Zrozumienie drzew decyzyjnych w uczeniu maszynowym

Drzewa decyzyjne Uczenie maszynowe
Techniki modelowania predykcyjnego
Pokonywanie nadmiernego dopasowania w drzewach decyzyjnych
Opanowanie drzew decyzyjnych: kompletny przewodnik po modelowaniu predykcyjnym cover image

Drzewa decyzyjne to popularny algorytm używany zarówno do zadań klasyfikacji, jak i regresji. Działają poprzez rekurencyjny podział danych na podzbiory w oparciu o cechy, które najlepiej oddzielają zmienną docelową.

Kroki umożliwiające przewidywanie i podejmowanie decyzji

1. Konstrukcja drzewa

  • Węzeł główny: zaczyna się od całego zestawu danych.

  • Wybór funkcji: Wybiera najlepszą funkcję w celu podzielenia danych na podzbiory. „Najlepsza” cecha jest określana na podstawie kryterium (takiego jak zanieczyszczenie Giniego lub przyrost informacji).

  • Dzielenie: Dzieli dane na podzbiory w oparciu o wartości wybranej cechy.

  • Dzielenie rekurencyjne: Kontynuuje ten proces dla każdego podzbioru, tworząc gałęzie lub węzły, aż do spełnienia określonych kryteriów zatrzymania (takich jak osiągnięcie maksymalnej głębokości lub posiadanie zbyt małej liczby próbek).

2. Podejmowanie decyzji i przewidywanie

  • Traversal: Podczas przewidywania nowych danych przechodzi przez drzewo w oparciu o wartości funkcji dla tego punktu danych.

  • Ocena węzła: w każdym węźle sprawdza wartość cechy pod kątem progu i przesuwa się w dół drzewa, podążając za odpowiednią gałęzią.

  • Węzły liści: ostatecznie dociera do węzła liścia, który zapewnia ostateczną prognozę lub decyzję.

3. Obsługa cech jakościowych i numerycznych

  • W przypadku cech kategorycznych drzewa decyzyjne można po prostu podzielić na różne kategorie.

  • W przypadku cech numerycznych drzewa decyzyjne próbują różnych progów, aby optymalnie podzielić dane.

4. Postępowanie z nadmiernym dopasowaniem

  • Drzewa decyzyjne są podatne na nadmierne dopasowanie. Techniki takie jak przycinanie, ograniczanie głębokości drzewa lub ustawianie minimalnej liczby próbek wymaganych do podziału węzła pomagają zapobiegać nadmiernemu dopasowaniu.

5. Pewność i prawdopodobieństwo przewidywania

  • W klasyfikacji drzewa decyzyjne mogą zapewnić prawdopodobieństwa klas w oparciu o rozkład próbek w węzłach liści.
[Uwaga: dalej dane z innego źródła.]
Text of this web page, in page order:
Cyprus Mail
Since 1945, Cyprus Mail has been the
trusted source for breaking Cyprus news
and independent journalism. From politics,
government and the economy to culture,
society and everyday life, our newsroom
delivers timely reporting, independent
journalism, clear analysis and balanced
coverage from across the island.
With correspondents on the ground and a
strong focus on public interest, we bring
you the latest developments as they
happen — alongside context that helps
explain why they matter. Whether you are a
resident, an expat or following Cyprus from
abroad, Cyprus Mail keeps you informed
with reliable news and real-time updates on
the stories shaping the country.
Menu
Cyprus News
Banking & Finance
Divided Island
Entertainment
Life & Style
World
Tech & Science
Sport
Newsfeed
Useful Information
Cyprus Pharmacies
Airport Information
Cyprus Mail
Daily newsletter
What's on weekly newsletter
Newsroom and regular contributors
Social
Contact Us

W przypadku regresji zapewnia ciągłe dane wyjściowe w oparciu o średnią lub większość wartości w węzłach liści.

6. Interpretowalność

  • Jedną z istotnych zalet drzew decyzyjnych jest ich interpretowalność. Można je łatwo zwizualizować i zrozumieć, co pozwala uzyskać wgląd w to, które funkcje są najważniejsze przy podejmowaniu decyzji.

7. Metody składania

  • Drzewa decyzyjne można łączyć w metody zespołowe, takie jak losowe lasy lub wzmacnianie gradientu, aby poprawić wydajność i niezawodność.
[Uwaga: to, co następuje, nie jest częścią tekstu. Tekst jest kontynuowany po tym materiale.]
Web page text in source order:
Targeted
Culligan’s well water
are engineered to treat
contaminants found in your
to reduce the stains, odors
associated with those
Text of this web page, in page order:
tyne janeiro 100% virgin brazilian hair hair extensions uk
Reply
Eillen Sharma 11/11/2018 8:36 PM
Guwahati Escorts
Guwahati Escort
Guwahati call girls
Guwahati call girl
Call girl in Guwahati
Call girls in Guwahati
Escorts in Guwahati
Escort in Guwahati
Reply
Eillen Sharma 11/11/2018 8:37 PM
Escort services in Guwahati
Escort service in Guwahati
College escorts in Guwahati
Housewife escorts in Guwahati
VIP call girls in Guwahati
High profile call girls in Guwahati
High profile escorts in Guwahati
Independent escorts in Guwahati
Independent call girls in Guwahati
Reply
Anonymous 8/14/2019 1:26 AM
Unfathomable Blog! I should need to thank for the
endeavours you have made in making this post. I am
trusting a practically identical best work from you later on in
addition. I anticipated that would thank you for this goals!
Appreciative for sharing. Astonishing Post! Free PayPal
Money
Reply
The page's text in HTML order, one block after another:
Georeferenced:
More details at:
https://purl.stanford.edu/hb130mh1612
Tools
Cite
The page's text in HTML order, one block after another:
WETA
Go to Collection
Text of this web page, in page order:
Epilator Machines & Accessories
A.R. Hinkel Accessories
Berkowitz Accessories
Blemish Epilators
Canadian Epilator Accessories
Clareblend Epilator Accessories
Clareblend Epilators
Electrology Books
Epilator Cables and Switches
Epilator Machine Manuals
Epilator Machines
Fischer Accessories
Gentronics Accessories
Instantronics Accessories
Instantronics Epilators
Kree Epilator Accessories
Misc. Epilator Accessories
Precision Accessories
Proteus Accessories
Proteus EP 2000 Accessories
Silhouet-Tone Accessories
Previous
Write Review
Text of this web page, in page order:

Drzewa decyzyjne oferują proste, ale skuteczne podejście do modelowania złożonych relacji w danych. Mogą jednak mieć problemy z pewnymi typami danych, które nie dzielą się dobrze w oparciu o proste granice decyzyjne lub gdy występują hałaśliwe lub nieistotne funkcje.


Career Services background pattern

Usługi związane z karierą

Contact Section background image

Pozostańmy w kontakcie

Code Labs Academy © 2024 Wszelkie prawa zastrzeżone.